Il governo ha scelto la linea morbida con Bruxelles e nelle prossime ore risponderà alla richiesta di un aggiustamento dei conti da 3,4 miliardi di euro (lo 0,2% del Pil). Il problema è riuscire a raccogliere queste risorse senza aumentare la pressione fiscale, per evitare contraccolpi elettorali in caso di voto anticipato. Sembrano quindi già scartate alcune misure ipotizzate dai tecnici del Tesoro come l’aumento dell’Iva, lo sfoltimento di detrazioni, deduzioni e agevolazioni fiscali o il rinvio del taglio dell’Ires.

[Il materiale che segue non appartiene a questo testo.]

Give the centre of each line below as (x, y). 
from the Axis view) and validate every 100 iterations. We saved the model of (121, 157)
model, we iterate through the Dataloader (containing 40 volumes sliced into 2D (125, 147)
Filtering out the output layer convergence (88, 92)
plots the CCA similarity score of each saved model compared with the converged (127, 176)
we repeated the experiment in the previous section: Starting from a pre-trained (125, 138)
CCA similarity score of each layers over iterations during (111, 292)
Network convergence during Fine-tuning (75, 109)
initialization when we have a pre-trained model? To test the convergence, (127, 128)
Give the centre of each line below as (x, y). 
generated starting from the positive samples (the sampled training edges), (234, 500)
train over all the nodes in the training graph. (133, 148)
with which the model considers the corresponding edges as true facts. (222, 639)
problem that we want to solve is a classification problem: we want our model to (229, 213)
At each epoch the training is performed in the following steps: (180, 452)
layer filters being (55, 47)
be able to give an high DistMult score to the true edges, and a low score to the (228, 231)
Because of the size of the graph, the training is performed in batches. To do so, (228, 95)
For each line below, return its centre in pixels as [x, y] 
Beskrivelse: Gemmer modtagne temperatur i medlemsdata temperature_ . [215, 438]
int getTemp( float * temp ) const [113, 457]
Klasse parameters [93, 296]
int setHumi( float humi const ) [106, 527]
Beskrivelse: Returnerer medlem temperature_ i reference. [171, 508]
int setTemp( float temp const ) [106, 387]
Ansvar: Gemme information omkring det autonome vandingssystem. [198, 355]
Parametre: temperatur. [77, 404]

Potrebbero invece slittare altre misure contenute nell’ultima legge di Bilancio, a cominciare dall’Ape social, che dovrebbe prendere il via a maggio e – secondo i calcoli della Ragioneria di Stato – costerà non meno di 70 milioni al mese. Posticiparne l’entrata in vigore di sei mesi, quindi, consentirebbe di risparmiare circa 400 milioni.
Un altro capitolo su cui si stanno concentrando al ministero dell’Economia è l’inasprimento dello misure anti-evasione, in particolare lo “split payment” e la “reverse charge”, concepite per far emergere l’Iva pagata dalla pubblica amministrazione. La seconda, l’inversione contabile, potrebbe essere allargata anche ad altri settori, come la grande distribuzione. Possibili anche l’estensione al 2016 della nuova tornata di voluntary disclosure e il prolungamento dei termini per l’adesione alla rottamazione delle cartelle Equitalia.

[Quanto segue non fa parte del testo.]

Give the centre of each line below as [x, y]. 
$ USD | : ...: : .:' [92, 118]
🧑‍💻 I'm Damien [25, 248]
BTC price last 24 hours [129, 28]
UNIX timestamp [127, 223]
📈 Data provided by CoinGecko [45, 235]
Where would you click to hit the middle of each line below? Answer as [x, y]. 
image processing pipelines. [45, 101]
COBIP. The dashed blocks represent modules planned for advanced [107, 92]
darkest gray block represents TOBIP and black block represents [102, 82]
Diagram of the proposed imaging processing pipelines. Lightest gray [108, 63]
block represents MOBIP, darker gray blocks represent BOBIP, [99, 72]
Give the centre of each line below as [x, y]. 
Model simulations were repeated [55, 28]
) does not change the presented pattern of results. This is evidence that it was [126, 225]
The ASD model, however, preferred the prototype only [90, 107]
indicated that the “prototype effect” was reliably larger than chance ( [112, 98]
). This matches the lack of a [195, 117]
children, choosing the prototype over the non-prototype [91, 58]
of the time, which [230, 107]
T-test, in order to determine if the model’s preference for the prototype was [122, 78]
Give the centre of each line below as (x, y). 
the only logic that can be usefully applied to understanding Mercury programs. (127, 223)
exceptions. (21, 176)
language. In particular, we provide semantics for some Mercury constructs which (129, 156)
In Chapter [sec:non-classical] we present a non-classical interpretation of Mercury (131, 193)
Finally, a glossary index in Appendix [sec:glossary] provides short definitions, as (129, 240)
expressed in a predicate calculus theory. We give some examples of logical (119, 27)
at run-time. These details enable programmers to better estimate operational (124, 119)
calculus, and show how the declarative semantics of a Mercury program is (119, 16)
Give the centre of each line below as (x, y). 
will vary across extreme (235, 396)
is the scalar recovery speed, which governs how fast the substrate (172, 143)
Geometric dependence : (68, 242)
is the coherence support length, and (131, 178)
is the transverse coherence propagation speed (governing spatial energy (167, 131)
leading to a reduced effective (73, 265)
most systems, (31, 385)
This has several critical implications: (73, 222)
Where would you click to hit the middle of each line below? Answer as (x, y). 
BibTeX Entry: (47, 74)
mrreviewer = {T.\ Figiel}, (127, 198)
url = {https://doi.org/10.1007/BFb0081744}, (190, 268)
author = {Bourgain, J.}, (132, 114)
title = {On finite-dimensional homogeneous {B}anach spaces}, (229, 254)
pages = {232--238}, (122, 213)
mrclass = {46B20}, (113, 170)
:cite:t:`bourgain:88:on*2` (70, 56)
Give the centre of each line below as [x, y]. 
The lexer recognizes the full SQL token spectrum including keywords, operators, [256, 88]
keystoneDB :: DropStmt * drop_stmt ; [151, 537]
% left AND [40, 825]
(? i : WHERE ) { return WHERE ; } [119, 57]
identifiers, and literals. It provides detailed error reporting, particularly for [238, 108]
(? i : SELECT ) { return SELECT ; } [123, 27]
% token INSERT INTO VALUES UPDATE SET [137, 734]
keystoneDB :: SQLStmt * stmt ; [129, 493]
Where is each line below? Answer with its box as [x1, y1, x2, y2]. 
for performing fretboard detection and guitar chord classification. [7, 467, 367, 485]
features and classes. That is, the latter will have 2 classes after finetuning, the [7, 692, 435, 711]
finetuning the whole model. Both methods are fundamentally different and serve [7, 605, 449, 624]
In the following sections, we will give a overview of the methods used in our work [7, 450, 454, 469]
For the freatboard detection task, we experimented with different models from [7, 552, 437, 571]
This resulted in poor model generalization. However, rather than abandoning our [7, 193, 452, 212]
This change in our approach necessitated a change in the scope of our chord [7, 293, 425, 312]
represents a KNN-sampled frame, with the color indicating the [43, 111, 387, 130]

Il problema è che interventi di questo tipo, oltre a non essere sufficienti di per sé, non portano in dote un gettito certo da mettere a bilancio e per questo tradizionalmente non sono utili a rassicurare l’Europa, che preferisce di gran lunga misure strutturali e dettagliate. Lo stesso discorso vale per eventuali nuovi tagli alla spesa pubblica, perché quelli imposti in corso d’anno sono considerati poco credibili dalle parti di Bruxelles.

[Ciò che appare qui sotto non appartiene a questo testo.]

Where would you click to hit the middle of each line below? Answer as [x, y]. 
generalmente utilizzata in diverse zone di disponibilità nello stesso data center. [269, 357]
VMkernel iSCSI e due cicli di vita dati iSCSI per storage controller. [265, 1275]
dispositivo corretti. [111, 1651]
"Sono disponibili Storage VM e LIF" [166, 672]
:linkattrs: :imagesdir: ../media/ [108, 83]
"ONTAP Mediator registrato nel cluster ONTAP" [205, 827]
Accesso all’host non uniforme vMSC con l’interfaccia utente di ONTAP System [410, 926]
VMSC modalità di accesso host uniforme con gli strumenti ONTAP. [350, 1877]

Insomma, far quadrare i conti non sarà un’operazione semplice e Palazzo Chigi cercherà di prendere tutto il tempo possibile. Alle difficoltà di ragioneria, però, si sommano alcune divergenze politiche. Il ministro del Tesoro Pier Carlo Padoan – che ieri ha incontrato il premier Paolo Gentiloni per concordare le risposte da spedire entro domani a Bruxelles – è convinto che l’Italia debba evitare ad ogni costo il conflitto con la Commissione europea. Dal suo punto di vista, l’obiettivo principale è non deprimere ulteriormente la fiducia dei mercati nei confronti del nostro Paese, già messa a dura prova dall’instabilità politica, dal caso Montepaschi e dall’aumento di capitale monstre di Unicredit, il cui esito non sembra scontato.
Al contrario, Matteo Renzi preme per le elezioni anticipate in primavera, per cui preferirebbe una nuova procedura d’infrazione da parte dell’Europa piuttosto che sottoscrivere qualsiasi mini-manovra che contenga ripensamenti sull’ultima legge di bilancio o, meno che mai, inasprimenti fiscali. Anzi, “se dopo le elezioni torneremo al governo – ha scritto ieri l’ex Premier – dovremo riprendere il ragionamento partendo dal taglio dell’Irpef”.